The impact of MQO is analyzed in the work described at [98]. A cost model was de- veloped to study the benefit of exploiting common subexpressions in queries. The authors also propose several optimization algorithms for both data acquisition queries and aggrega- tion queries that intelligently rewrite multiple sensor data queries (at the base station) into “synthetic” queries to eliminate redundancy among them before they are injected into the wireless sensor network. The set of running synthetic queries is dynamically updated by the arrival of new queries as well as the termination of existing queries. A synthetic query, is rewritten from a set of queries and essentially collects data for all these queries. The idea of synthetic query works for queries collecting raw data, but not for aggregated queries. Data aggregation, such as summation, is like a one way function. From the raw data, the aggregated value can be derived, but not vice versa. Similarly, from the aggregated result for a synthetic query, the aggregated result of the queries which the synthetic query is written from cannot be derived, even if the raw sensor data of these queries are contained in the synthetic query.

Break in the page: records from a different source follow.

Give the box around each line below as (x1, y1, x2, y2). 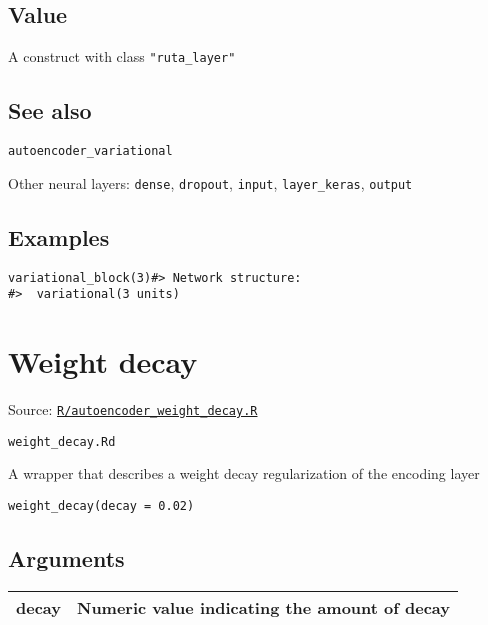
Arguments (8, 542, 125, 573)
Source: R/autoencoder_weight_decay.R (8, 399, 258, 420)
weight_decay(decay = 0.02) (8, 498, 195, 513)
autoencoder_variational (8, 144, 173, 159)
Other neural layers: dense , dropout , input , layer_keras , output (8, 172, 413, 193)
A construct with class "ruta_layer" (8, 46, 236, 67)
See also (8, 95, 92, 126)
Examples (8, 221, 110, 252)
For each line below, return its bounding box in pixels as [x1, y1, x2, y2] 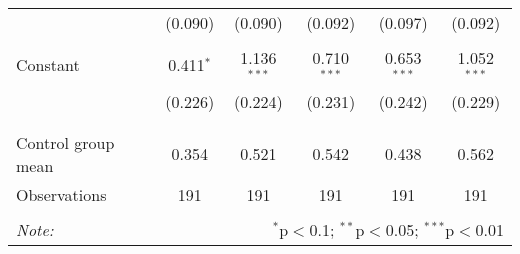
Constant [16, 53, 80, 77]
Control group [16, 130, 115, 154]
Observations [16, 182, 107, 206]
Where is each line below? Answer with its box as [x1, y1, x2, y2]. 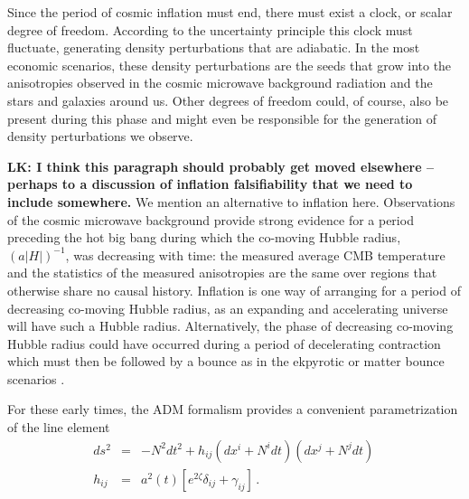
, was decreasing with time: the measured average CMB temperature [65, 245, 446, 264]
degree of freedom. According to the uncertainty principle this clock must [7, 20, 413, 39]
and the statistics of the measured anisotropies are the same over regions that [7, 263, 437, 282]
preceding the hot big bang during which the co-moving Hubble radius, [7, 228, 401, 247]
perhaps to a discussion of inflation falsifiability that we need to [7, 174, 413, 193]
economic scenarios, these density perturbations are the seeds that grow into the [7, 55, 452, 74]
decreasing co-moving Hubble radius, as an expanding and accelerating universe [7, 298, 448, 317]
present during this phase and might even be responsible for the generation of [7, 108, 437, 127]
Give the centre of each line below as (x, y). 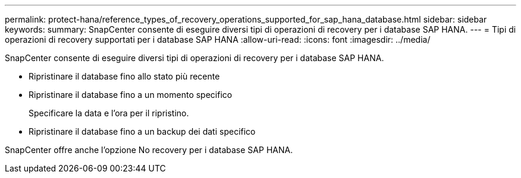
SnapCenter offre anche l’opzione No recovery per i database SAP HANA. (149, 150)
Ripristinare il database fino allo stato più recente (124, 76)
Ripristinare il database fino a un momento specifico (131, 95)
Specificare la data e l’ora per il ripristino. (109, 113)
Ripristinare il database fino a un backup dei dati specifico (142, 131)
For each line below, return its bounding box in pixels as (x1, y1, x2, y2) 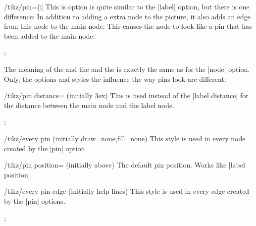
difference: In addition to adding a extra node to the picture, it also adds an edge (4, 11, 251, 21)
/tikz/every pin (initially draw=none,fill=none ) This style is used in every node (4, 133, 246, 143)
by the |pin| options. (4, 195, 65, 206)
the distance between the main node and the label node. (4, 100, 174, 110)
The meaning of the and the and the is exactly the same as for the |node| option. (4, 63, 250, 74)
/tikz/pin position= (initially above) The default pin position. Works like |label (4, 160, 245, 170)
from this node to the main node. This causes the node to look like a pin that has (4, 21, 252, 31)
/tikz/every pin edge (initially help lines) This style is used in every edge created (4, 186, 250, 196)
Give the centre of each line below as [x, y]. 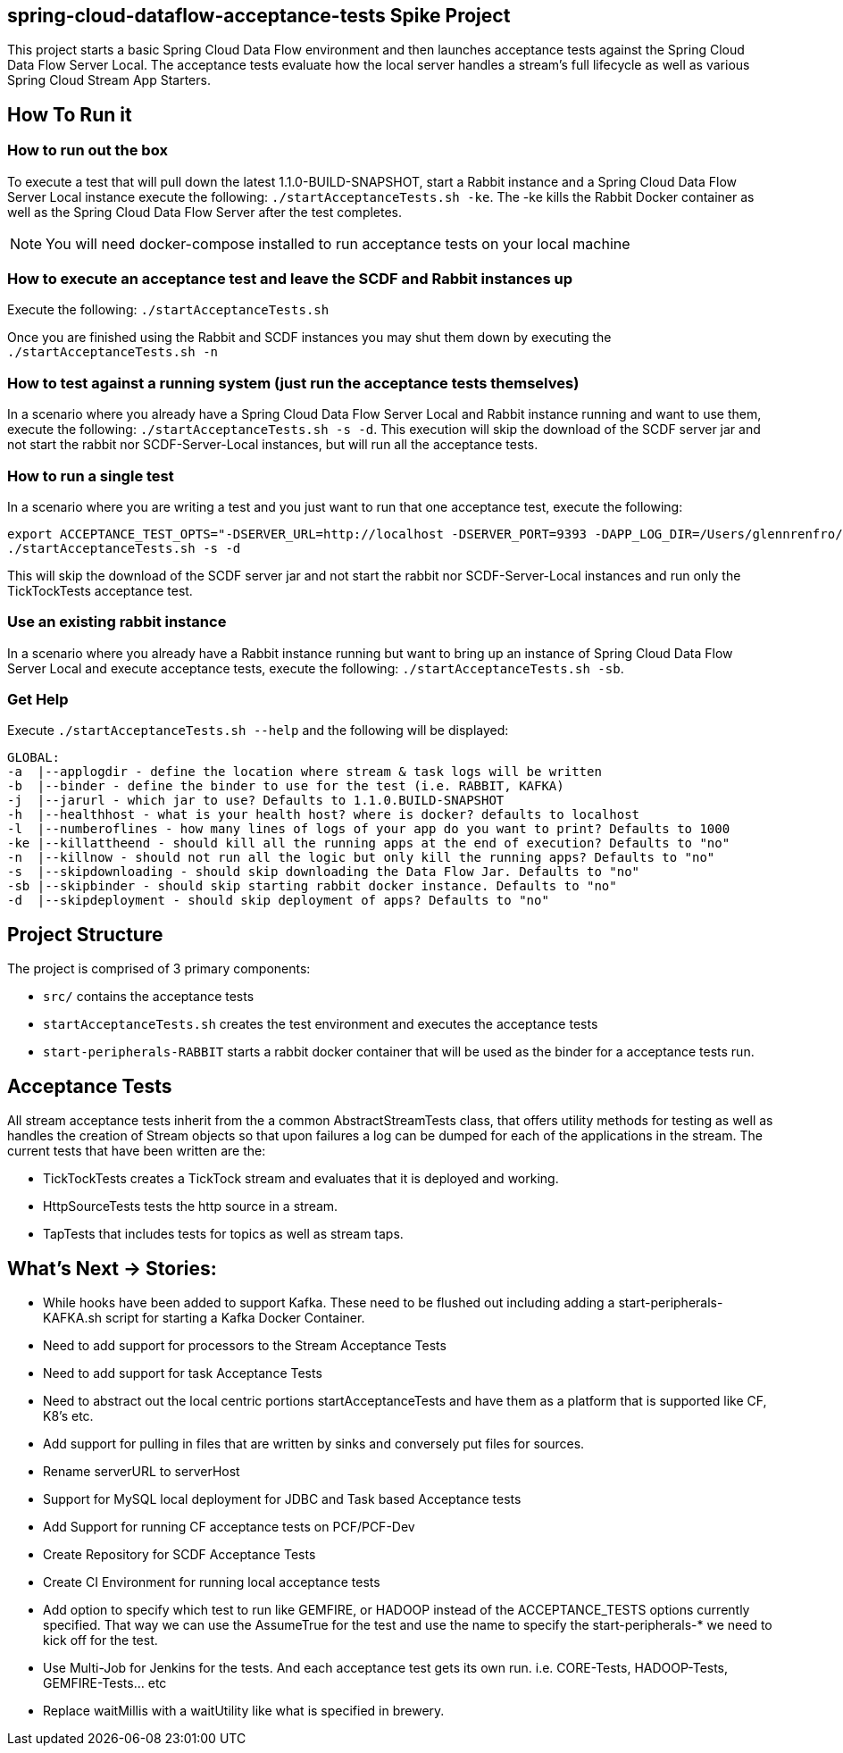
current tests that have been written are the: [137, 1151]
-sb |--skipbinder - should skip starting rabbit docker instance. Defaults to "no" [312, 886]
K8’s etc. [68, 1415]
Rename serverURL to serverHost [142, 1471]
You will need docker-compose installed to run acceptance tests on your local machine [338, 243]
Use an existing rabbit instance [117, 622]
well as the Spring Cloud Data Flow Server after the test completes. [205, 212]
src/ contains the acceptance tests [149, 997]
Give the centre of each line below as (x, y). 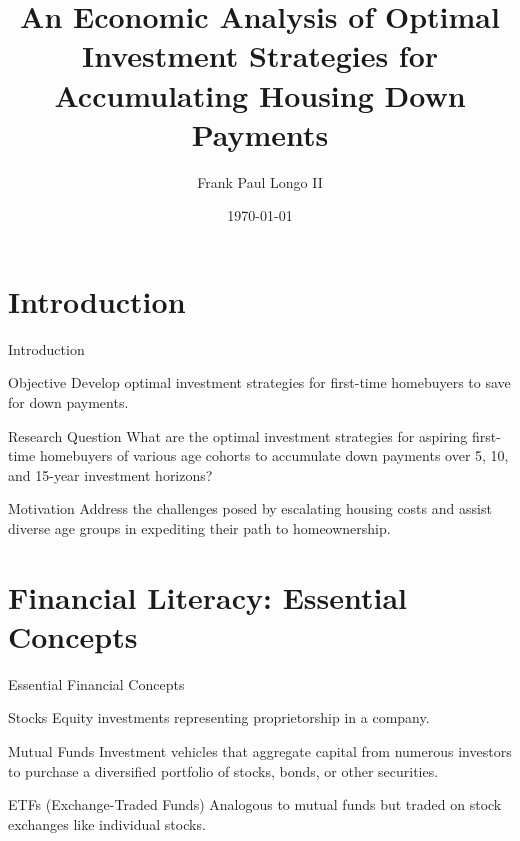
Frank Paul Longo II (260, 181)
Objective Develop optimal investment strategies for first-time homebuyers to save (259, 382)
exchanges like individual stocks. (107, 823)
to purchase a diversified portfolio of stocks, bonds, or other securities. (223, 770)
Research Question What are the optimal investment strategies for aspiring (238, 435)
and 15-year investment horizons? (110, 474)
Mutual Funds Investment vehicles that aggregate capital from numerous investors (260, 751)
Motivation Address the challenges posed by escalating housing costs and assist (250, 508)
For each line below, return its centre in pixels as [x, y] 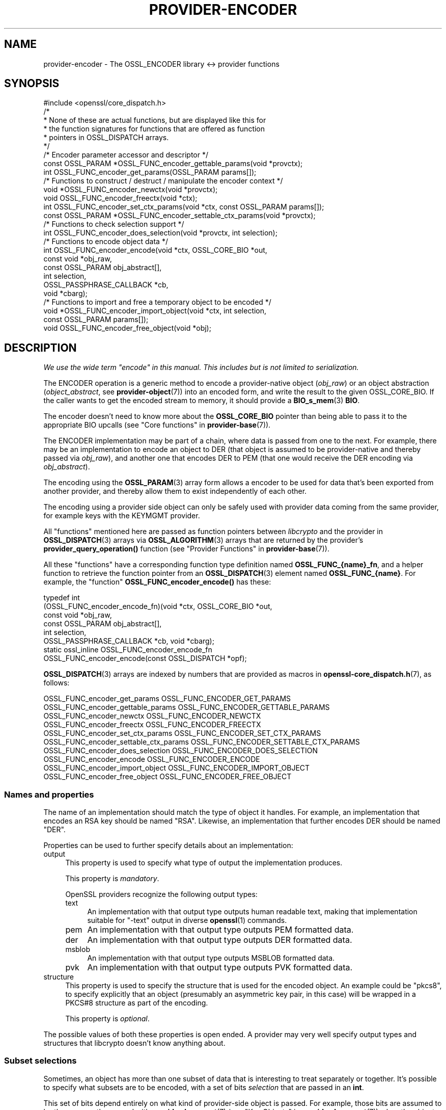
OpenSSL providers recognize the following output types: [161, 894]
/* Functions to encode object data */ [106, 242]
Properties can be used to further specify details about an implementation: [168, 845]
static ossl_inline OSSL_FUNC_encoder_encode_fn [128, 650]
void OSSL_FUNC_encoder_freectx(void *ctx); [120, 198]
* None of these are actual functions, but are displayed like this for [155, 120]
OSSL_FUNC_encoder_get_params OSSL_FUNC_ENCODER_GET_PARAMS [167, 699]
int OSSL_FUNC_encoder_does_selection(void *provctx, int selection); [160, 233]
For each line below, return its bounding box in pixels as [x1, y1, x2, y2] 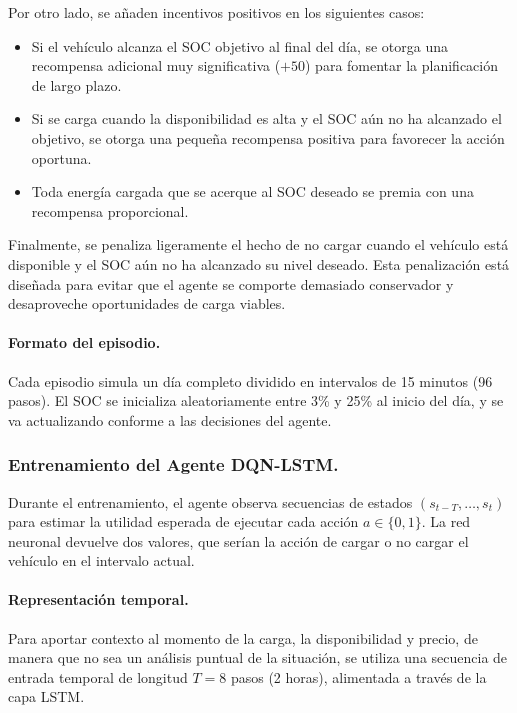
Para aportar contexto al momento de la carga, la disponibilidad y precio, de [8, 627, 478, 648]
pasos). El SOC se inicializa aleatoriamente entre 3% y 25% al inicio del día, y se [8, 390, 504, 411]
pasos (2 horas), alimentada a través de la [230, 666, 487, 687]
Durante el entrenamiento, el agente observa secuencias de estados [8, 491, 413, 512]
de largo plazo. [31, 74, 122, 95]
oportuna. [31, 147, 92, 168]
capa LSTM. [8, 686, 85, 707]
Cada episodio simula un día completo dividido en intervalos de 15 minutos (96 [8, 370, 493, 391]

The scheme is then extended into a Two-Tier Multiple Query Optimization (TTMQO) scheme [99]. The first tier, called base station optimization, adopts a cost-based approach to rewrite a set of queries into an optimized set that shares the commonalities and eliminates the redundancy among the queries in the original set. The optimized queries are then injected into the wireless sensor network. The second tier, called in-network optimization, efficiently delivers query results by taking advantage of the broadcast nature of the radio channel and sharing the sensor readings among similar queries over time and space at a finer granularity.
These proposed schemes for MQO [97][99] have explored spatial or temporal information among queries to reduce the transmission costs of multi-query processing. In this thesis, We propose to investigate a finer granularity, the semantic correlation among multiple queries, to further optimize multiple query processing in sensor networks.
The problem of “Many-to-Many aggregation” in sensor networks is addressed in [100], where destinations require data from multiple sensors while sensor data are also needed by multiple destinations. The ideas of multicast and in-network aggregation are combined to reduce communication costs. It is natural to use multicast to send source reading at sensors to multiple destinations. In the meantime, in-network aggregation is used to reduce the data communication costs for each destination. However, a sensor reading, once aggregated, becomes specific for one destination, and cannot be reused by other destinations. The goal is to determine when the in-network aggregation should be performed during multicast to minimize the overall communication costs for all destinations.
A similar problem of computing multiple aggregations in stream processing is studied in [101]. In stream processing, many users run different, but often similar, queries against the stream. Several techniques have been developed to find commonalities among aggregated queries with same or different predicates and windows. The stream is chopped into slices for aggregated queries with the same predicate but different windows. For queries with the same window but different predicates, the predicates of queries are used to divide the tuples at stream source into fragments. These tuples in fragments can be aggregated to form partial fragment aggregates, which can in turn be processed to produce the results for various queries. These two techniques are put together to process queries with different predicates and windows. The proposed approach is particularly effective in handling query update in a streaming system.